Non manca la riflessione escatologica, la meditazione sul destino finale che passa per la contingenza della società umana, di questa società, nella fattispecie, basata sul consumo sfrenato, sulla produzione dissennata di rifiuti, sull’asservimento alla tecnologia e ai media. Paesaggi industriali dai colori fiabeschi e composizioni floreali/nature morte si fanno incubo. Le città sono sconvolte da incomprensibili apocalissi. Nei cieli acidi volano folle di aerei di cui si indovina il prossimo catastrofico schianto.
Riguardo all’opera Deluge (2006) ecco le parole dell’artista: “L’idea è che la vita stia sostanzialmente volgendo al termine, ma siamo qui ad aiutarci a vicenda in mezzo al caos. È il mio modo di cercare di mostrare la natura umana al suo meglio. Il diluvio è una grande metafora della perdita di tutto ciò che è materiale, della salute, del corpo: è trovarsi sul letto di morte con un’ultima possibilità di illuminazione”. Questo lavoro ha un formato extra, ciò che accresce il senso d’identificazione trascorrendovi innanzi. È una tragedia grandiosa, cui fa da pendant, da seguito, come un riscatto per il disgraziato genere umano, Staircase to Paradise.

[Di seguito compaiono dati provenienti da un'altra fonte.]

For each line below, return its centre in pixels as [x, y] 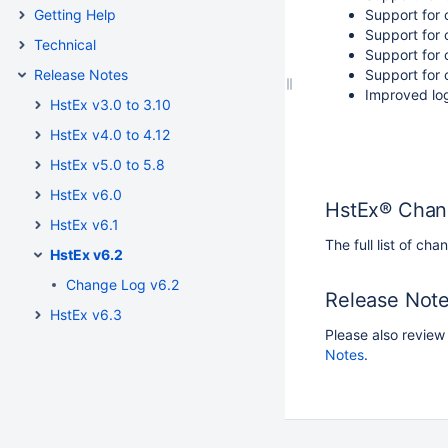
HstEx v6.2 [86, 254]
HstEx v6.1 [84, 224]
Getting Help [75, 14]
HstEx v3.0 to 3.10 [110, 104]
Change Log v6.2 [122, 284]
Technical [65, 44]
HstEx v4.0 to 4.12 [110, 134]
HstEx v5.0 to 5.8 [107, 164]
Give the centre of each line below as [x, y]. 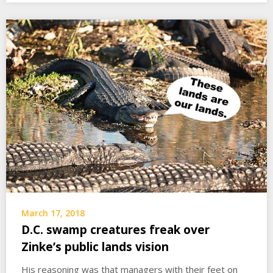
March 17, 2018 [53, 213]
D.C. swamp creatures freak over [115, 230]
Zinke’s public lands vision [95, 247]
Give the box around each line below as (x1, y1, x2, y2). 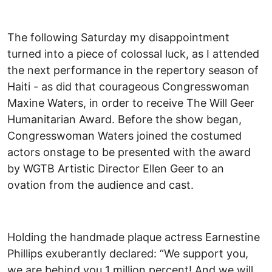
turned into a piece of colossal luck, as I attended (7, 47, 259, 61)
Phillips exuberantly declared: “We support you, (7, 247, 248, 260)
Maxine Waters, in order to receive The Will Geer (7, 97, 254, 110)
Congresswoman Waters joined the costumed (7, 129, 242, 143)
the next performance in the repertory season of (7, 64, 259, 77)
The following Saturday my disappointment (7, 31, 229, 44)
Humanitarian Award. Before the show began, (7, 113, 242, 126)
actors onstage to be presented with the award (7, 146, 251, 159)
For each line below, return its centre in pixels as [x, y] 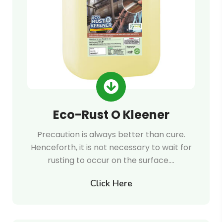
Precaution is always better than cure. [111, 135]
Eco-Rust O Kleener [111, 115]
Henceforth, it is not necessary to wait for [111, 147]
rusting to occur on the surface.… [111, 160]
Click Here [111, 183]
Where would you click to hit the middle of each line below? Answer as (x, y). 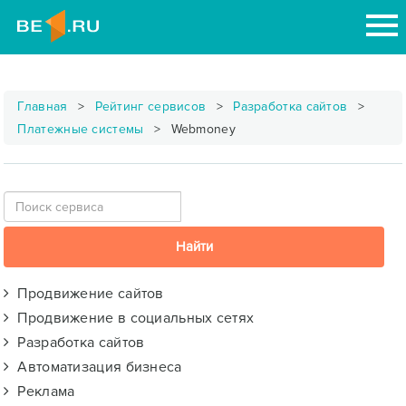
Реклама (42, 391)
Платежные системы (81, 129)
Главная (43, 106)
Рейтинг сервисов (150, 106)
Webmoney (201, 129)
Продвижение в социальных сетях (132, 318)
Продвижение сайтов (87, 294)
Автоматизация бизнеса (96, 367)
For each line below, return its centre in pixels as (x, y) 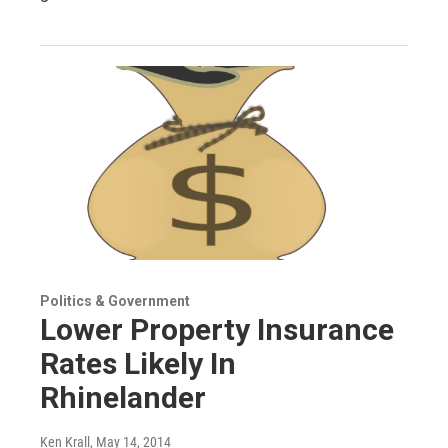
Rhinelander (123, 397)
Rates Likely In (138, 363)
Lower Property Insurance (217, 329)
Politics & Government (115, 300)
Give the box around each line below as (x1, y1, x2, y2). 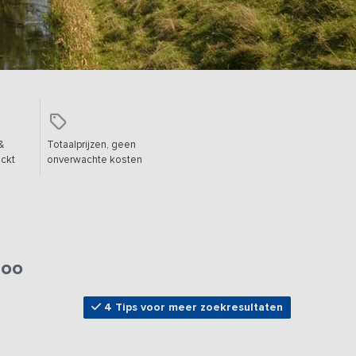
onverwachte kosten (46, 153, 142, 166)
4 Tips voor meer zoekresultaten (100, 300, 283, 314)
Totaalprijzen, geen (46, 137, 136, 151)
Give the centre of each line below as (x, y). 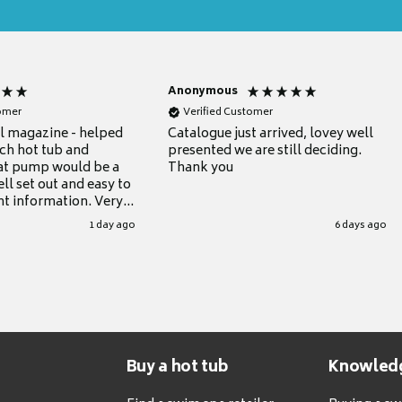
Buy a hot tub (177, 368)
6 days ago (360, 225)
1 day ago (113, 225)
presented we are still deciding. (265, 151)
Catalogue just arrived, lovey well (271, 134)
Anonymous (203, 92)
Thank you (201, 168)
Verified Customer (228, 113)
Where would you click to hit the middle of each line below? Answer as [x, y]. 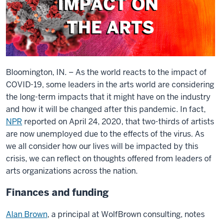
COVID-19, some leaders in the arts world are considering [110, 84]
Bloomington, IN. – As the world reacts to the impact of [106, 72]
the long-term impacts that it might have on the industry [108, 97]
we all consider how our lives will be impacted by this [102, 146]
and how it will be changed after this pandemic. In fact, [106, 109]
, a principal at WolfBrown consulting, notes [126, 214]
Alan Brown [27, 214]
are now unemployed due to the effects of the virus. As [105, 134]
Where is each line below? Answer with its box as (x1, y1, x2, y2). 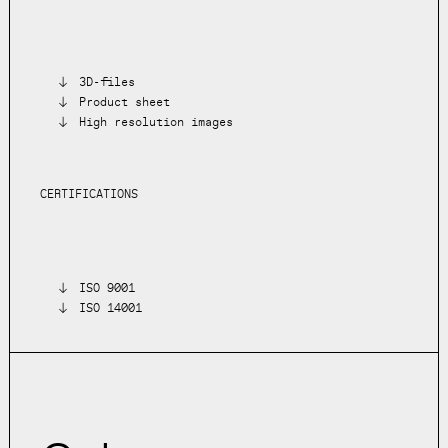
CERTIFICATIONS (39, 187, 138, 202)
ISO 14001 (79, 301, 143, 316)
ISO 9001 (79, 281, 136, 296)
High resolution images (79, 114, 234, 129)
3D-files (79, 74, 136, 89)
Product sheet (79, 94, 171, 109)
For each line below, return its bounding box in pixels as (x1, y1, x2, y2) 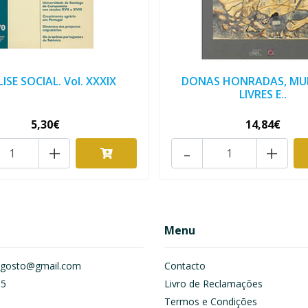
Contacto (164, 259, 206, 273)
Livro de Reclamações (164, 277, 263, 291)
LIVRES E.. (239, 87, 287, 102)
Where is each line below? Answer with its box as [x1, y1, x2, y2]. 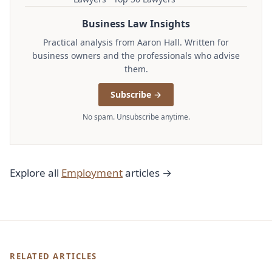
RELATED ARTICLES [10, 250, 97, 262]
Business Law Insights [82, 16, 190, 30]
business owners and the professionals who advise [32, 49, 240, 61]
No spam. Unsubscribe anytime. [82, 111, 190, 122]
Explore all [10, 165, 61, 180]
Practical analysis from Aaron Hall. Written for [43, 36, 229, 48]
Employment [61, 165, 123, 180]
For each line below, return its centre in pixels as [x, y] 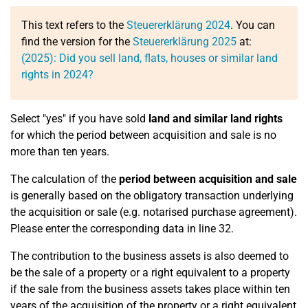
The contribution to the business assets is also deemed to [150, 256]
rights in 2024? [57, 75]
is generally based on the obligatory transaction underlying [152, 196]
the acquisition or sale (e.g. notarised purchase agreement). [154, 212]
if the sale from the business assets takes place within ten [150, 289]
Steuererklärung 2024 [178, 25]
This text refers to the [74, 25]
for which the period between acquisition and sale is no [143, 135]
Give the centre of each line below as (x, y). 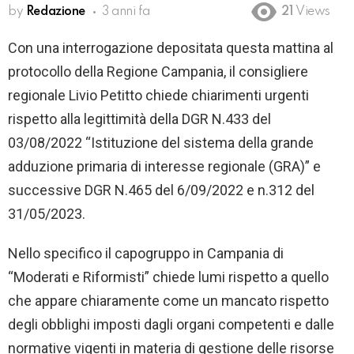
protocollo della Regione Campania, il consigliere (158, 72)
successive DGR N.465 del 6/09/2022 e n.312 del (161, 190)
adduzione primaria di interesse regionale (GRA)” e (164, 167)
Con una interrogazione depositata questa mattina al (171, 48)
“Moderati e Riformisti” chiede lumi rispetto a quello (168, 277)
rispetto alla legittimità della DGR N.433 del (139, 119)
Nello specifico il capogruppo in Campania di (146, 254)
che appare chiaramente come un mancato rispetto (168, 301)

LaChapelle non trascura affatto il momento presente, quello che potremmo chiamare lo hic et nunc della storia, come ben rappresentato dal tableau che mostra Venere e Marte dopo l’atto sessuale: “Marte, Dio della guerra, sta dormendo sdraiato sulla sua corazza, mentre Venere, dea dell’amore, sembra insoddisfatta. Le cose non sono cambiate molto, ho pensato. Avidità e guerra da una parte, amore e bellezza dall’altra […] Volevo che Venere rappresentasse l’Africa, un continente le cui risorse naturali sono state – e continuano a essere – violentate e saccheggiate”.

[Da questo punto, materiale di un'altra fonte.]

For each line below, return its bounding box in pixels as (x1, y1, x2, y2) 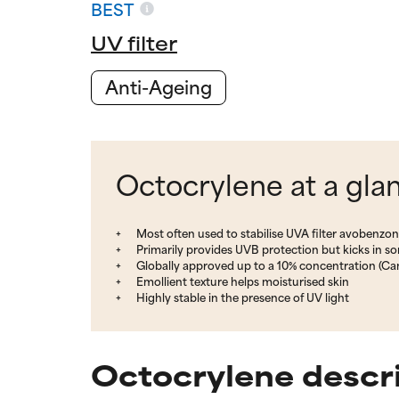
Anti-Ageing (105, 70, 212, 101)
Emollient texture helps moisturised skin (134, 271, 349, 289)
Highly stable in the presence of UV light (134, 287, 349, 305)
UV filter (91, 27, 177, 57)
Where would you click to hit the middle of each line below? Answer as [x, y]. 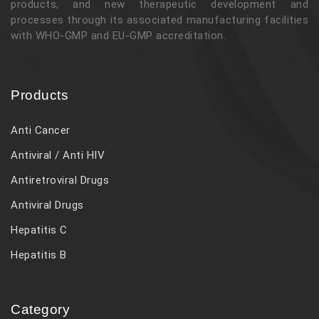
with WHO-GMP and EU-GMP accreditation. [118, 35]
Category [40, 309]
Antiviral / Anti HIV [58, 155]
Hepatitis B [39, 255]
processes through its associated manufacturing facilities [159, 20]
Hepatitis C [39, 230]
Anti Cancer [41, 130]
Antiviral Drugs [47, 205]
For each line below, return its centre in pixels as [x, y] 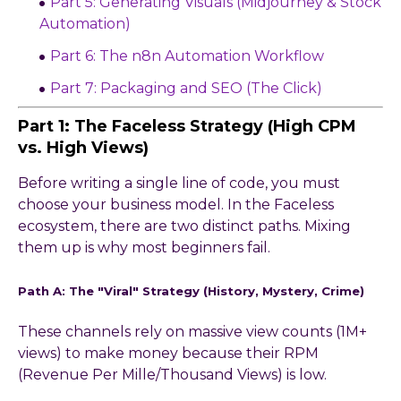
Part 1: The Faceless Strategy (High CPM [187, 127]
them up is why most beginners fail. [144, 248]
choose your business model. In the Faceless [176, 205]
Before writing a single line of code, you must [179, 183]
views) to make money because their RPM [168, 354]
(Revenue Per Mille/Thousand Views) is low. [172, 375]
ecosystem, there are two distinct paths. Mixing [184, 226]
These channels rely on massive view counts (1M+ [192, 332]
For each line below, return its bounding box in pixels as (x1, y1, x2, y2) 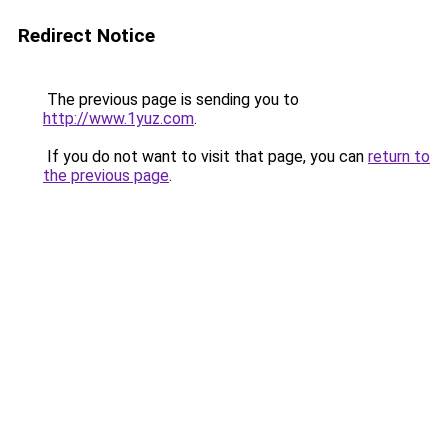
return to (368, 147, 430, 166)
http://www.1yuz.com (43, 109, 194, 128)
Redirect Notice (18, 24, 155, 47)
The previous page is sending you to (43, 90, 299, 109)
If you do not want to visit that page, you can (43, 147, 368, 166)
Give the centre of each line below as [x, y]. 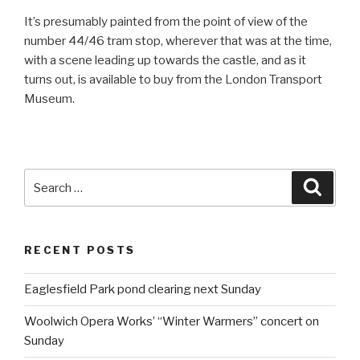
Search [46, 179]
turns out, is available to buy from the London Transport [173, 80]
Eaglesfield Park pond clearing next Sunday [143, 290]
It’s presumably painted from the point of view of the [166, 22]
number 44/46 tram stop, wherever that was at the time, [178, 41]
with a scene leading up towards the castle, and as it [165, 61]
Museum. [49, 99]
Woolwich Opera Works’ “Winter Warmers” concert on [172, 322]
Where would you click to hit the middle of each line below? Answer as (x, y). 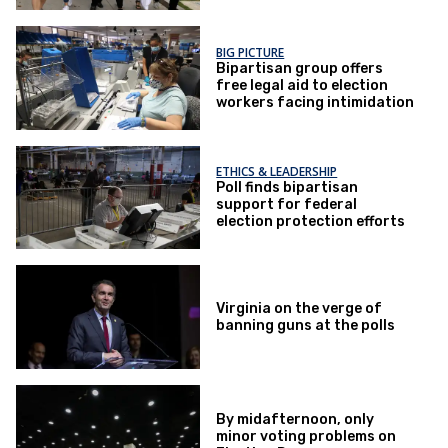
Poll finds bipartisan (287, 188)
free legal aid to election (302, 85)
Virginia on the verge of (299, 309)
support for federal (287, 205)
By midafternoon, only (295, 420)
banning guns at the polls (306, 326)
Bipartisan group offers (300, 68)
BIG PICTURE (250, 52)
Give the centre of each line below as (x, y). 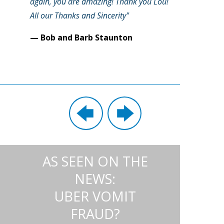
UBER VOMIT (95, 196)
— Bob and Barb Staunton (81, 37)
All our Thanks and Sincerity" (79, 15)
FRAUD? (95, 214)
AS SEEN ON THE (95, 161)
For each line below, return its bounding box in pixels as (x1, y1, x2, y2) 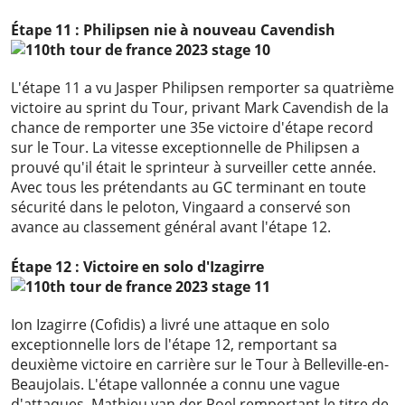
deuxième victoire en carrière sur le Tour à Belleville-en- (11, 354, 389, 375)
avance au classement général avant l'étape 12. (11, 217, 331, 238)
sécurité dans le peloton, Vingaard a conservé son (11, 197, 351, 218)
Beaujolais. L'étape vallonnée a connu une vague (11, 374, 340, 395)
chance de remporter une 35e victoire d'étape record (11, 118, 373, 138)
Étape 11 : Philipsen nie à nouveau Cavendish (11, 20, 335, 41)
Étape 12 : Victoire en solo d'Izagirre (11, 257, 264, 278)
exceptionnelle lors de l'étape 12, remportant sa (11, 334, 337, 355)

Proseguendo nell’itinerario dell’esposizione ci si imbatte nella figura del Cristo in un supermercato – i mercanti nel tempio… – una ieraticità fissa, atemporale e pure non ignorabile, che si replica in tableaux che riproducono una probabile prostituta e due poliziotti, un’Ultima Cena rap/gangsta, una lavanda dei piedi dalla parvenza erotica (occorre andare oltre l’apparenza, che è un vero inganno). Magnifica poi l’Annunciazione a una languida e struggente Madonna nera. E, ancora, incursioni critiche sul terreno dell’ambiente, ovvero la sacra terra e il suo manto d’aria profanati dall’incuria, naufragi, rivelazioni, la giungla che invade una stazione di servizio illuminata artificialmente a giorno – uno spettacolo allucinatorio – distorsioni e altre nature morte, un Cristo crocifisso a un albero tropicale (petali di fiore come sangue che stilla).
Davvero ogni mostra di LaChapelle è una festa per i sensi e un’offerta alla mente di infiniti pensieri.
Citiamo le parole dei curatori nel testo del catalogo: “David LaChapelle intraprende questo viaggio verso una dimensione più profonda e spirituale già a partire dagli anni ’80 e, nel corso della sua carriera, ha sempre saputo rinnovarsi attraverso linguaggi e liturgie figlie del nostro tempo, mantenendo uno stile riconoscibile. Un marchio di fabbrica che ha a che fare con una dimensione onirica e surreale. […] Il percorso espositivo non ha, volutamente, un andamento lineare, perché il display si riferisce a un continuo e coerente intreccio di tematiche tra loro correlate. È un continuo entrare e uscire dalle contraddizioni della nostra esistenza: dal miracolo desiderato all’inferno della contemporaneità”.
Alberto Figliolia
David LaChapelle. I believe in miracles. Una mostra 24 ORE Cultura. A cura di Denis Curti e Reiner Opoku. MUDEC, via Tortona 56, Milano. Sino all’11 settembre 2022.
Info: tel. 0254917 (lun-ven 10-17), siti Internet (e prenotazioni) www.mudec.it e www.ticket24ore.it.
Orari: lun 14,30‐19,30; mar, mer, ven e dom 9,30-19,30; gio e sab 9,30-22,30.
Biglietti: intero € 15 | ridotto € 13 (il servizio di biglietteria termina un’ora prima della chiusura).